As large language models continue to scale up, distributed training systems have expanded beyond 10k nodes, intensifying the importance of fault tolerance. Checkpoint has emerged as the predominant fault tolerance strategy, with extensive studies dedicated to optimizing its efficiency. However, the advent of the sparse Mixture-of-Experts (MoE) model presents new challenges due to the substantial increase in model size, despite comparable computational demands to dense models. In this work, we propose the Mixture-of-Checkpoint System (MoC-System) to orchestrate the vast array of checkpoint shards produced in distributed training systems. MoC-System features a novel Partial Experts Checkpointing (PEC) mechanism, an algorithm-system co-design that strategically saves a selected subset of experts, effectively reducing the MoE checkpoint size to levels comparable with dense models. Incorporating hybrid parallel strategies, MoC-System involves fully sharded checkpointing strategies to evenly distribute the workload across distributed ranks. Furthermore, MoC-System introduces a two-level checkpointing management method that asynchronously handles in-memory snapshots and persistence processes. We build MoC-System upon the Megatron-DeepSpeed framework, achieving up to a 98.9% reduction in overhead for each checkpointing process compared to the original method, during MoE model training with ZeRO-2 data parallelism and expert parallelism. Additionally, extensive empirical analyses substantiate that our methods enhance efficiency while maintaining comparable model accuracy, even achieving an average accuracy increase of 1.08% on downstream tasks.

Figures (15)

• Figure 1: An illustration of the model states, including model parameters (a) and optimizer states (b), across three ranks in distributed training. The training utilizes the hybrid parallel strategy of ZeRO-2 DP + EP, configured with the parallel degree of DP = 3 and EP = 3. The non-expert parts are depicted in green, while the expert parts are depicted in yellow, with varying shades denoting different experts within the same MoE layer. The combination of white and green in the non-expert modules in (b) illustrates the partitioning of states across ranks through ZeRO-2 DP. "Atten0" and "FFN0" represent Attention and FFN sublayers in the $0th$ transformer layer, while "Atten1" and the MoE layer, including "Expert(1-0, 1-1, 1-2)", are in the $1th$ transformer layer.
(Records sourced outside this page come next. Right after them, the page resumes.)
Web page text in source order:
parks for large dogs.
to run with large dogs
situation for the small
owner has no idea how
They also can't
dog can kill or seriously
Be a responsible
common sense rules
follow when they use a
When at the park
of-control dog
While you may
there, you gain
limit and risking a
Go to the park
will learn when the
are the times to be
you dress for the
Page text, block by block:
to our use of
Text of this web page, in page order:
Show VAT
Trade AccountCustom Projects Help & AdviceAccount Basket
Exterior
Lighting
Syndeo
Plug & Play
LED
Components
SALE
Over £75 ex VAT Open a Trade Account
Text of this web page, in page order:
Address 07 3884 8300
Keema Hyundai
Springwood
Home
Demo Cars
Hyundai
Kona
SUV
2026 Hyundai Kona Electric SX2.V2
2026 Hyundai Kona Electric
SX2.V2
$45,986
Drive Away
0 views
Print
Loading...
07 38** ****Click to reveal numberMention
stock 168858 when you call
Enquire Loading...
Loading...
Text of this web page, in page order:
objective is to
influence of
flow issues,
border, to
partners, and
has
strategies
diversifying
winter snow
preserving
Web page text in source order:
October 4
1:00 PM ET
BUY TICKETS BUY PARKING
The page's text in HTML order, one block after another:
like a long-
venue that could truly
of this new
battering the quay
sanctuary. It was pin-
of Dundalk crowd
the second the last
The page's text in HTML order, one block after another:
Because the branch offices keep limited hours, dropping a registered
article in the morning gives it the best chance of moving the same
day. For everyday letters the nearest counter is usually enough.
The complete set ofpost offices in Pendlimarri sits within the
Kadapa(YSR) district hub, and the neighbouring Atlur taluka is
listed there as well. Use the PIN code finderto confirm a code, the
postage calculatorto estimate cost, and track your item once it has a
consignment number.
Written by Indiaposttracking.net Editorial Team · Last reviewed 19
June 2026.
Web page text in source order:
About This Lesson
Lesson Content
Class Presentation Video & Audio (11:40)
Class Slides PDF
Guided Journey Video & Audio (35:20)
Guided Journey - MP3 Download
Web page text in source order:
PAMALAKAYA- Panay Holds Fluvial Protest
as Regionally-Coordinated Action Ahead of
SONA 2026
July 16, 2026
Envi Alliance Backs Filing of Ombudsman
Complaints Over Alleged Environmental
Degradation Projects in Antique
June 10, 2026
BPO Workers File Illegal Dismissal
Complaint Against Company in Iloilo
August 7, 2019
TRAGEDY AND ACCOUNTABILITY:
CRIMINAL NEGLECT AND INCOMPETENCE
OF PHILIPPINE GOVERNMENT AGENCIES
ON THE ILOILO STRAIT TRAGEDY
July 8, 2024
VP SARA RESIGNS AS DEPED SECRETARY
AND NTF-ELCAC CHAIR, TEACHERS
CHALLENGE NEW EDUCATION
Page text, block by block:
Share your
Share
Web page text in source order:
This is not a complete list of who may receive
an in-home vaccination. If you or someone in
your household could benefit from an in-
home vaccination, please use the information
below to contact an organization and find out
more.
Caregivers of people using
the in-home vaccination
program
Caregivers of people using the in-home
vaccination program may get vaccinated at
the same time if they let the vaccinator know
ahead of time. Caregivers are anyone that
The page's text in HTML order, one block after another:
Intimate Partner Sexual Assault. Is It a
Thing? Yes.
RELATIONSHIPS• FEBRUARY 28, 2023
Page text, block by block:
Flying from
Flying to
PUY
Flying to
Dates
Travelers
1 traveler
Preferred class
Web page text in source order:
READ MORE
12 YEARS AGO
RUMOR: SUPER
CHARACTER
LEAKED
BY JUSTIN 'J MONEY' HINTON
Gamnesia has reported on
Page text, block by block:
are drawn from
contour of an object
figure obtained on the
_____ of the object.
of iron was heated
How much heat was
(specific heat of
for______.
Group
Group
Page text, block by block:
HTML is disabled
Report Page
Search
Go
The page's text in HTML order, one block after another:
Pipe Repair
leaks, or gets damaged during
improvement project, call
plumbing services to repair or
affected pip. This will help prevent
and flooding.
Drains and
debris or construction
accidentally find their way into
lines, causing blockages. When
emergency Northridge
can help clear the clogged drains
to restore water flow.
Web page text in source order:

• Figure 2: An illustration of fault tolerance in model training through checkpoint mechanism. The checkpointing interval $I_{ckpt}$ is set to 10 iterations. A fault arises following the 30th iteration, before the completion of the third checkpoint. Therefore, the most recent completed checkpoint (ckpt2) is loaded to recover the training progress. The composition of a checkpoint is depicted on the left, with the size of each component reflecting its data volume, using the GPT-350M-16E model as an example.
• Figure 3: The top half part illustrates the two-phase checkpointing workflow (GPU-to-CPU snapshot + CPU-to-Storage persist) during a distributed training. The training employs 4-degree DP across two nodes, each equipped with two GPUs. Data-parallel sharding is utilized to minimize the volume of data saved per DP rank. The bottom half part presents a timeline for asynchronous checkpointing, where "F&B" denotes the forward and backward passes of an iteration, "U" denotes a weight update, "S" denotes a checkpoint stall.
• Figure 4: An illustration of our proposed partial experts checkpointing (PEC) with sequential selection. At the current checkpointing, "Expert(1-0, 3-1, 5-2, 7-0)" are saved, while those not saved are marked in white. Blue arrows indicate the iterative pattern of the sequential selection, which will save "Expert(1-1, 3-2, 5-0, 7-1)" at the next checkpointing.
• Figure 5: Correlation analysis between (a) the Proportion of Lost Tokens (PLT) and (b) the final validation loss. In (a), the PLT centers on 3.75% observed in a PEC configuration of $K_{pec}=2$ and $I_{ckpt}=32$, which slightly degrades the model accuracy compared to the non-fault case. The validation losses are presented in (b), where the non-fault case's loss of 4.8851 is taken as the center value to highlight the accuracy deviations under various PEC configurations.